Minor typos: Line 238 - 239: In the definition of \epsilon_2(n_1, n_2) on page 6 (between line 238 and 239), the quantity is undefined when n_2 = n, n_1 = 1. Is there a typo? Line 302: \Delta \geq \tau^{-\lambda^2} should be \Delta \geq \Theta(\tau^{-\lambda^2}) Line 424: The reference for Hoeffding inequality is missing. Suggested additional references: A. Garivier and E. Moulines, "On upper-confidence bound policies for non-stationary bandit problems" in Algorithm Learning Theory (ALT), ser. Lectures notes in Computer Science, vol. 6925, 2011 Comments: The proposed algorithm is novel in the sense that it actively detects if there is any change in the arms' distribution, which is quite different from the current literature, including the one above. Designing online algorithm that competes well against the dynamic benchmark is clearly an important topic in MAB, and the paper makes a major step by designing such an algorithm without knowing the variation budget. Indeed, previous works such as [1, 7] referred in the manuscript requires knowing the variation budget beforehand to tune the learning rate, and it is quite surprising that one can achieves a sublinear regret without the knowledge. Thus, I think this submission will be interesting to the MAB community. The paper is quite clearly written, given the level of technicality. Finally, what is the regret order bound with K arms?

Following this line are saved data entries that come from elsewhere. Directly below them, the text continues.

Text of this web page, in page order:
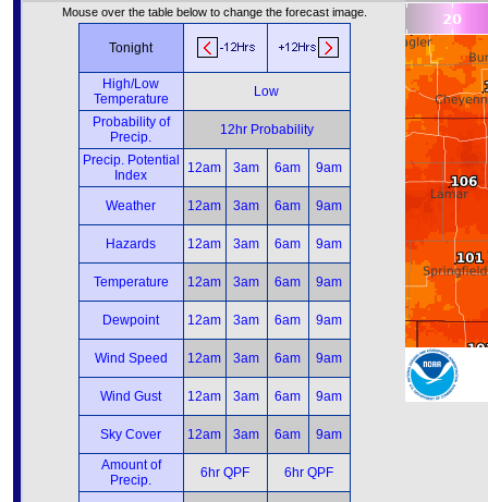
Mouse over the table below to change the forecast image.
Tonight
High/Low
Temperature
Low
Probability of
Precip.
12hr Probability
Precip. Potential
Index
12am 3am 6am 9am
Weather 12am 3am 6am 9am
Hazards 12am 3am 6am 9am
Temperature 12am 3am 6am 9am
Dewpoint 12am 3am 6am 9am
Wind Speed 12am 3am 6am 9am
Wind Gust 12am 3am 6am 9am
Sky Cover 12am 3am 6am
9am
Amount of
Precip.
6hr QPF 6hr QPF
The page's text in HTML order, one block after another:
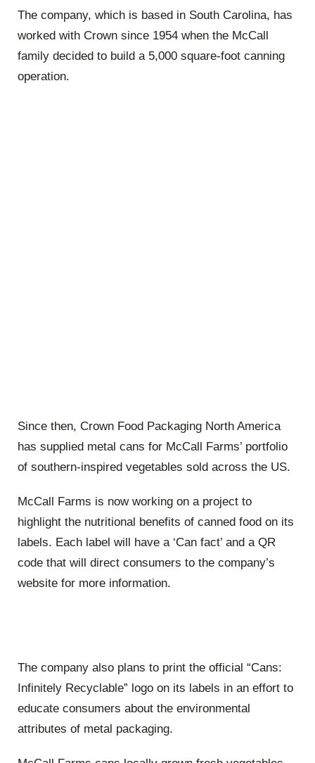
The company, which is based in South Carolina, has
worked with Crown since 1954 when the McCall
family decided to build a 5,000 square-foot canning
operation.
Since then, Crown Food Packaging North America
has supplied metal cans for McCall Farms’ portfolio
of southern-inspired vegetables sold across the US.
McCall Farms is now working on a project to
highlight the nutritional benefits of canned food on its
labels. Each label will have a ‘Can fact’ and a QR
code that will direct consumers to the company’s
website for more information.
The company also plans to print the official “Cans:
Infinitely Recyclable” logo on its labels in an effort to
educate consumers about the environmental
attributes of metal packaging.
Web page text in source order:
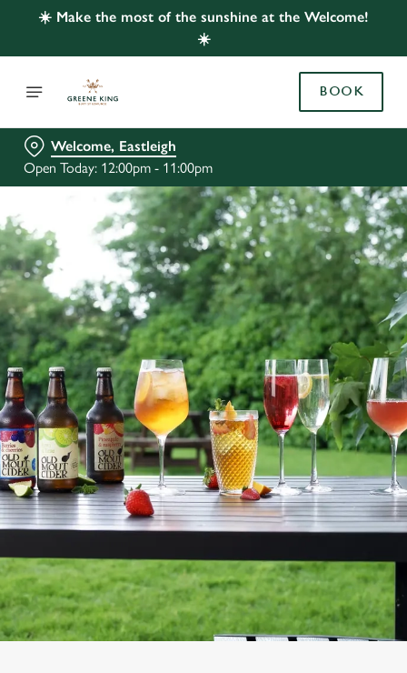
☀️ Make the most of the sunshine at the Welcome!
☀️
BOOK
Welcome, Eastleigh
Open Today: 12:00pm - 11:00pm
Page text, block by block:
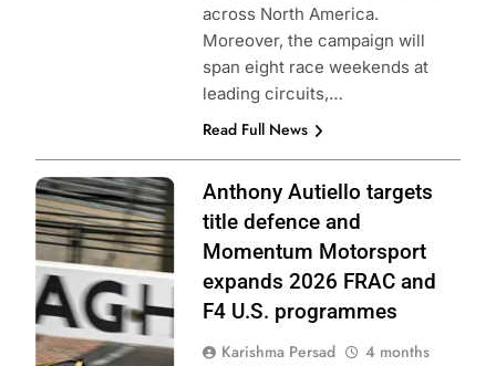
across North America.
Moreover, the campaign will
span eight race weekends at
leading circuits,…
Read Full News
Photo Credit:
Formula Regional
Americas
Championship |
Momentum
Motorsport
Anthony Autiello targets
title defence and
Momentum Motorsport
expands 2026 FRAC and
F4 U.S. programmes
Karishma Persad
4 months
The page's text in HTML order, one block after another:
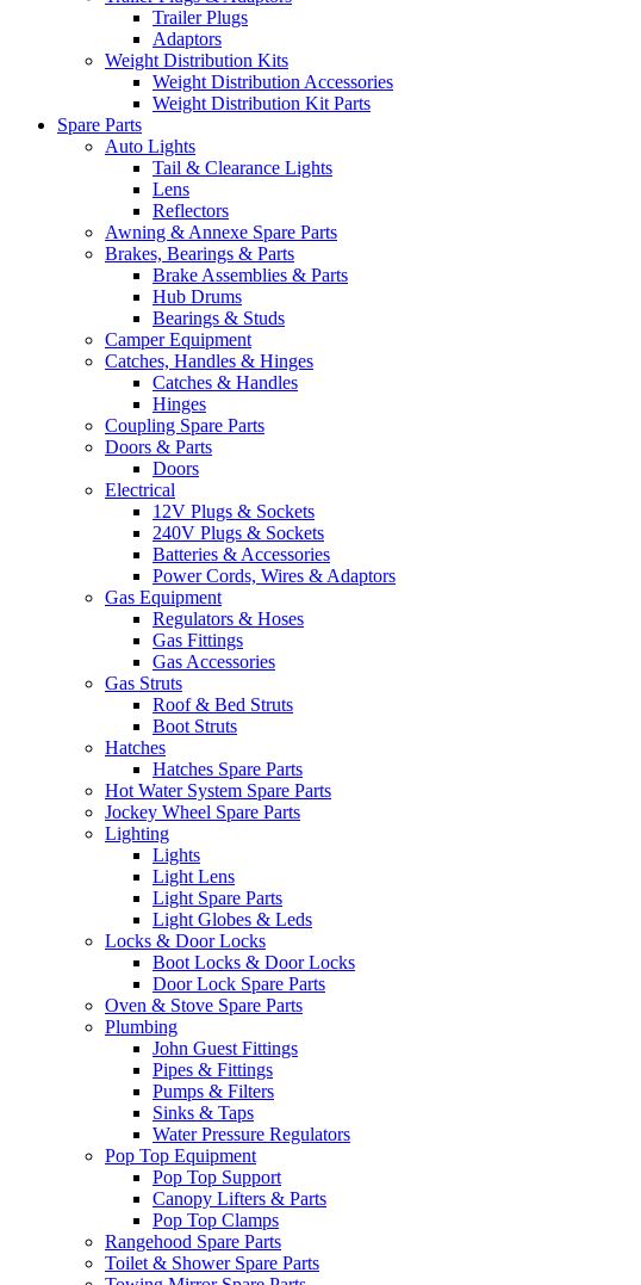
Trailer Plugs
Adaptors
Weight Distribution Kits
Weight Distribution Accessories
Weight Distribution Kit Parts
Spare Parts
Auto Lights
Tail & Clearance Lights
Lens
Reflectors
Awning & Annexe Spare Parts
Brakes, Bearings & Parts
Brake Assemblies & Parts
Hub Drums
Bearings & Studs
Camper Equipment
Catches, Handles & Hinges
Catches & Handles
Hinges
Coupling Spare Parts
Doors & Parts
Doors
Electrical
12V Plugs & Sockets
240V Plugs & Sockets
Batteries & Accessories
Power Cords, Wires & Adaptors
Gas Equipment
Regulators & Hoses
Gas Fittings
Gas Accessories
Gas Struts
Roof & Bed Struts
Boot Struts
Hatches
Hatches Spare Parts
Hot Water System Spare Parts
Jockey Wheel Spare Parts
Lighting
Lights
Light Lens
Light Spare Parts
Light Globes & Leds
Locks & Door Locks
Boot Locks & Door Locks
Door Lock Spare Parts
Oven & Stove Spare Parts
Plumbing
John Guest Fittings
Pipes & Fittings
Pumps & Filters
Sinks & Taps
Water Pressure Regulators
Pop Top Equipment
Pop Top Support
Canopy Lifters & Parts
Pop Top Clamps
Rangehood Spare Parts
Toilet & Shower Spare Parts
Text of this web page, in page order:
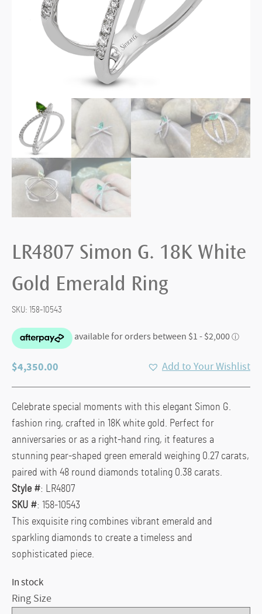
LR4807 Simon G. 18K White
Gold Emerald Ring
SKU: 158-10543
$4,350.00 Add to Your Wishlist
Celebrate special moments with this elegant Simon G.
fashion ring, crafted in 18K white gold. Perfect for
anniversaries or as a right-hand ring, it features a
stunning pear-shaped green emerald weighing 0.27 carats,
paired with 48 round diamonds totaling 0.38 carats.
Style #: LR4807
SKU #: 158-10543
This exquisite ring combines vibrant emerald and
sparkling diamonds to create a timeless and
sophisticated piece.
In stock
Ring Size
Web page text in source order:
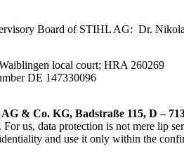
Board of STIHL AG: Dr.
local court; HRA 260269
DE 147330096
& Co. KG, Badstraße 115, D –
For us, data protection is not mere lip
and use it only within the
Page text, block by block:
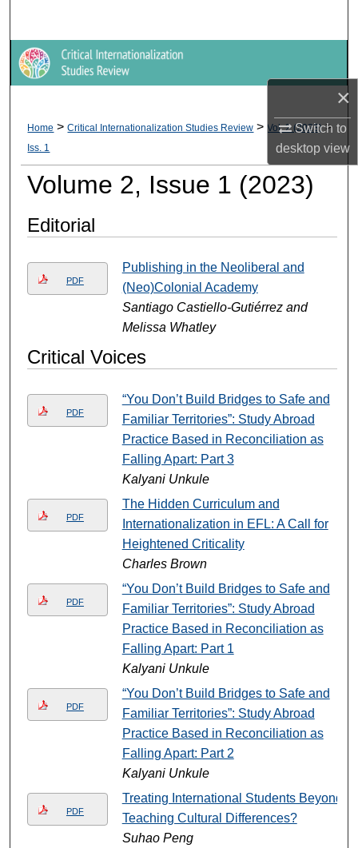
×
Switch to
desktopview
Browse Collections
About
Digital Commons Network™
Home > Critical Internationalization Studies Review > Vol. 2 (2023) >
Iss. 1
Volume 2, Issue 1 (2023)
Editorial
PDF
Publishing in the Neoliberal and
(Neo)Colonial Academy
Santiago Castiello-Gutiérrez and
Melissa Whatley
Critical Voices
PDF
“You Don’t Build Bridges to Safe and
Familiar Territories”: Study Abroad
Practice Based in Reconciliation as
Falling Apart: Part 3
Kalyani Unkule
PDF
The Hidden Curriculum and
Internationalization in EFL: A Call for
Heightened Criticality
Charles Brown
PDF
“You Don’t Build Bridges to Safe and
Familiar Territories”: Study Abroad
Practice Based in Reconciliation as
Falling Apart: Part 1
Kalyani Unkule
PDF
“You Don’t Build Bridges to Safe and
Familiar Territories”: Study Abroad
Practice Based in Reconciliation as
Falling Apart: Part 2
Kalyani Unkule
PDF
Treating International Students Beyond
Teaching Cultural Differences?
Suhao Peng
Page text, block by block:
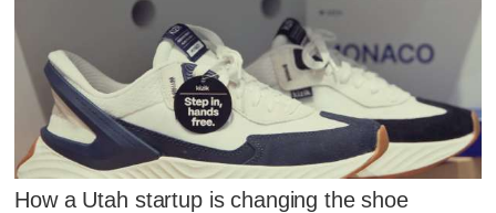
How a Utah startup is changing the shoe
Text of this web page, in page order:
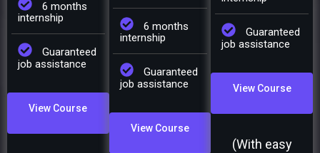
6 months
internship
Guaranteed
job assistance
View Course
6 months
internship
Guaranteed
job assistance
View Course
Guaranteed
job assistance
View Course
(With easy

2-Confident (read it all; understood it all reasonably well)

The paper tackles the adversarial bandit problem while competing with an optimal sequence of actions. The authors propose an algorithm with a regret bound scaling with a variation parameter. Their algorithm do not require any prior knowledge about the variation. They also propose an analyse a statistical test used to identify non-stationary within a sequence on independent random variables.

- The paper is well written and clear. - There are some weaknesses in the bibliography, switching-bandit algorithms with dependencies on the number of switches (EXP3.S is however cited[7]) and gaps between action's mean rewards being not described (Discounted UCB, Sliding Window UCB, EXP3 with reset). The detector of non-stationary has also some similarities with the SAO (Stochastic and Adversarial Optimal) algorithm that starts with a stationary algorithm and then switches to EXP3 if a non-stationarity is detected. - The proposed algorithm is well constructed and is a step-forward from the main reference [1]. While not having a major practical impact (has an high regret in stationary regime and in highly non-stationary regime, even if the best action does not change) it resolves and open problem and gives some closure the the analysis using the variation. - After the post rebuttal discussion, we agreed to rank this paper at poster level (5: 4->3).

2-Confident (read it all; understood it all reasonably well)